Bei steigenden Verkäufen von Laptops und Smartphones haben wir sechs 12-Jährige gefragt, wie viel Zeit sie vor einem Bildschirm verbringen.

Mimi Scholes ist die Tochter von Adam, Creative Director bei der Werbeagentur JWT.

Mimis Mutter Rachael starb im Januar 2012 an Krebs. Mimi hat eine jüngere Schwester, Alberta, und lebt in London.

Mimi liebt es einzukaufen. Sie verbringt ihre Zeit damit, sich in verschiedenen Outfits zu stylen und Fotos und Videoclips aufzunehmen, die sie auf ihre Facebook-Seite, ihren Instagram-Account und Keek, einen anderen sozialen Netzwerkdienst, der wie Instagram für Videos ist, hochlädt.
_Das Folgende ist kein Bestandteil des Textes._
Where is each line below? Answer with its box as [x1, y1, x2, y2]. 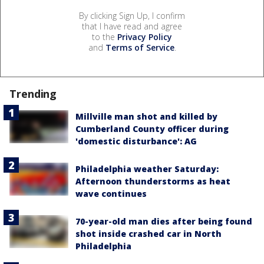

Aber Sie können nur 36-Sekunden-Videos machen. Wenn ich also einkaufen gehe und "Keek", was ich an diesem Tag gekauft habe, mache ich das in Teilen: Teil eins, Teil zwei ... '

Wie fünf der sechs Kinder, die für diesen Artikel befragt wurden, ist Mimi auf Facebook, obwohl das Mindestalter für die Teilnahme an der Website 13 beträgt. Ihr Vater spiegelt die Gefühle vieler anderer Eltern von Tweenagern wider. „Viele Freunde von Mimi hatten bereits einen Facebook-Account, als Mimi fragte, ob sie sich anmelden könne. Sie ist sehr kontaktfreudig und es wäre unfair gewesen, nein zu sagen. '

Mimi sagt, sie verbringe "viel" Zeit mit dem alten Apple MacBook ihres Vaters. "Sie hat meine so oft benutzt, dass ich mir eine von der Arbeit ausleihen musste", sagt Adam. "Ich könnte dort sitzen und zwei Stunden damit verbringen", fügt Mimi hinzu. „Mein Vater mag es nicht, wenn ich ewig verbringe. Er wird sagen: "Oh, Mimi, komm und mach etwas anderes." Er ist nicht zu streng. Ich bin wirklich nicht so schlimm. ' Sie sagt, sie verbringe "durchschnittlich" viel Zeit mit Fernsehen. "Wenn ich von der Schule zurückkomme, schalte ich vielleicht eine Stunde lang den Fernseher ein."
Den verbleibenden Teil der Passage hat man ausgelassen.